Exploring Chronos: How fundamental ai models are setting new standards in predictive analytics
This publication was co-authored with Rafael Guedes.
Time series forecasting has been evolving into basic models due to its success in other areas of artificial intelligence (ai). In particular, we have witnessed the success of these approaches in natural language processing (NLP). The pace of development of foundational models has accelerated over time. A new, more powerful Large Language Model (LLM) is released every month. This is not limited to NLP. We also see a similar increasing pattern in computer vision. Segmentation models such as Meta's Segment Anything Model (SAM) (1) can accurately identify and segment objects in unseen images. Multimodal models like LLaVa (2) or Qwen-VL (3) can handle text and images to answer any user question. The common feature between these models is that they can perform accurate zero-shot inference, meaning they do not need to be trained on your data to perform excellently.

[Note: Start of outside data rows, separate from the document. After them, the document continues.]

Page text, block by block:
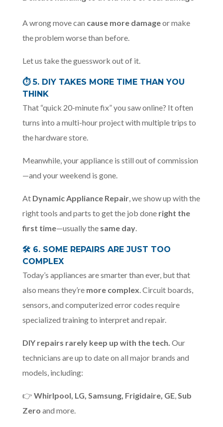
A wrong move can cause more damageor make
the problem worse than before.
Let us take the guesswork out of it.
⏱️5. DIY TAKES MORE TIME THAN YOU
THINK
That “quick 20-minute fix” you saw online? It often
turns into a multi-hour project with multiple trips to
the hardware store.
Meanwhile, your appliance is still out of commission
—and your weekend is gone.
At Dynamic Appliance Repair, we show up with the
right tools and parts to get the job done right the
first time—usually the same day.
🛠️6. SOME REPAIRS ARE JUST TOO
COMPLEX
Today’s appliances are smarter than ever, but that
also means they’re more complex. Circuit boards,
sensors, and computerized error codes require
specialized training to interpret and repair.
DIY repairs rarely keep up with the tech. Our
technicians are up to date on all major brands and
models, including:
👉 Whirlpool, LG, Samsung, Frigidaire, GE,Sub
Zero and more.
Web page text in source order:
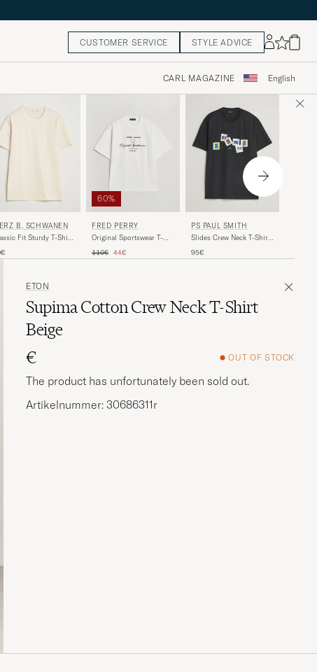
CUSTOMER SERVICE STYLE ADVICE
CARL MAGAZINE English
B. SCHWANEN
Fit Sturdy T-Shirt
60%
FRED PERRY
Original Sportswear T-
Regular price
110€ Reduced price
44€
PS PAUL SMITH
Slides Crew Neck T-Shirt
95€
ETON
Supima Cotton Crew Neck T-Shirt
Beige
€
OUT OF STOCK
The product has unfortunately been sold out.
Artikelnummer: 30686311r
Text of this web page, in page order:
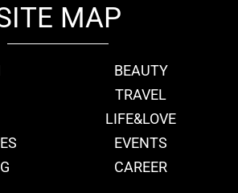
MAP
BEAUTY
TRAVEL
LIFE&LOVE
EVENTS
CAREER
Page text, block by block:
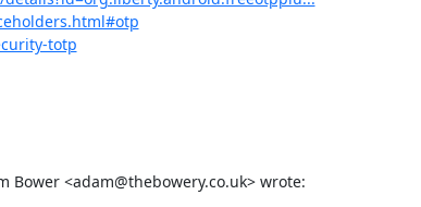
totp
Bower <adam@thebowery.co.uk> wrote:
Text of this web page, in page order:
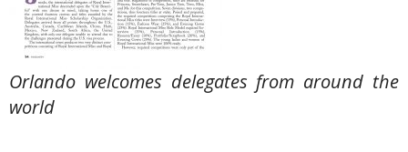
Orlando welcomes delegates from around the
world
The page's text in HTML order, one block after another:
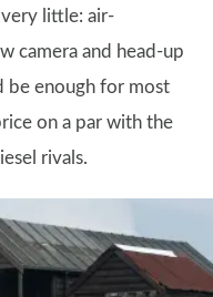
little: air-
camera and head-up
be enough for most
on a par with the
rivals.
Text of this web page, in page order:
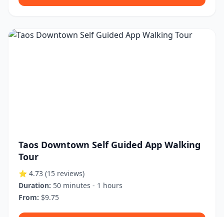
Taos Downtown Self Guided App Walking
Tour
⭐ 4.73 (15 reviews)
Duration: 50 minutes - 1 hours
From: $9.75
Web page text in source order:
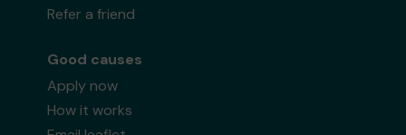
Refer a friend
Good causes
Apply now
How it works
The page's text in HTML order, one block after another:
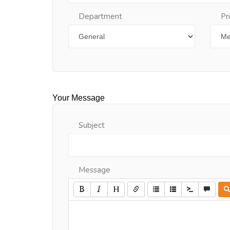
Department
Your Message
Subject
Message
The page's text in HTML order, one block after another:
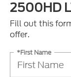
2500HD
Fill out this
offer.
*First Name
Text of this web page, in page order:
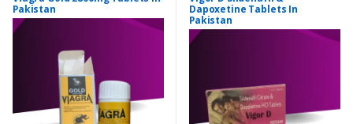
Pakistan
Dapoxetine Tablets In
Pakistan
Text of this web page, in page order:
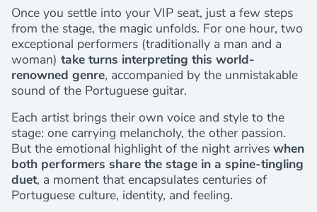
Once you settle into your VIP seat, just a few steps
from the stage, the magic unfolds. For one hour, two
exceptional performers (traditionally a man and a
woman) take turns interpreting this world-
renowned genre, accompanied by the unmistakable
sound of the Portuguese guitar.
Each artist brings their own voice and style to the
stage: one carrying melancholy, the other passion.
But the emotional highlight of the night arrives when
both performers share the stage in a spine-tingling
duet, a moment that encapsulates centuries of
Portuguese culture, identity, and feeling.
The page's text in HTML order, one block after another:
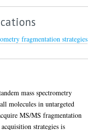
fragmentation strategies
mass spectrometry
molecules in untargeted
MS/MS fragmentation
strategies is
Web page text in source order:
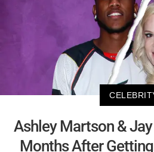
Ashley Martson &
Months After
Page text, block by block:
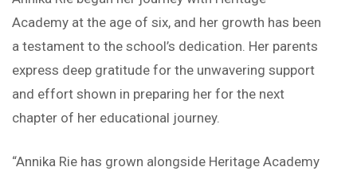
Academy at the age of six, and her growth has been
a testament to the school’s dedication. Her parents
express deep gratitude for the unwavering support
and effort shown in preparing her for the next
chapter of her educational journey.
“Annika Rie has grown alongside Heritage Academy
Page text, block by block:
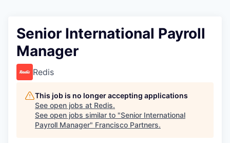
Senior International Payroll
Manager
Redis
This job is no longer accepting applications
See open jobs at Redis.
See open jobs similar to "Senior International
Payroll Manager" Francisco Partners.
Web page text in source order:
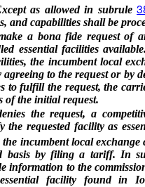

Defining what a foundational model is and what differentiates it from traditional approaches is probably beneficial at this time. First, a fundamental model is large-scale (i.e., its training), which provides a broad understanding of the main patterns and important nuances that we can find in the data. Second, it is general purpose, that is, the fundamental model can perform various tasks without requiring specific training for them. Although they do not require task-specific training, they can be fine-tuned (also known as transfer learning). They adapt to relatively small data sets to perform better on that specific task.
Why is it so tempting to apply it to time series forecasting based on the above? Primarily, we design fundamental models in NLP to understand and generate text sequences. Luckily, time series data is also sequential. The above point also aligns with the fact that both problems require the model to automatically extract and learn relevant features from the data sequence (temporal dynamics in time series data). Furthermore, the general-purpose nature of the fundamental models means that we can adapt them to different forecasting tasks. This flexibility allows a single, powerful model to be applied across multiple domains and…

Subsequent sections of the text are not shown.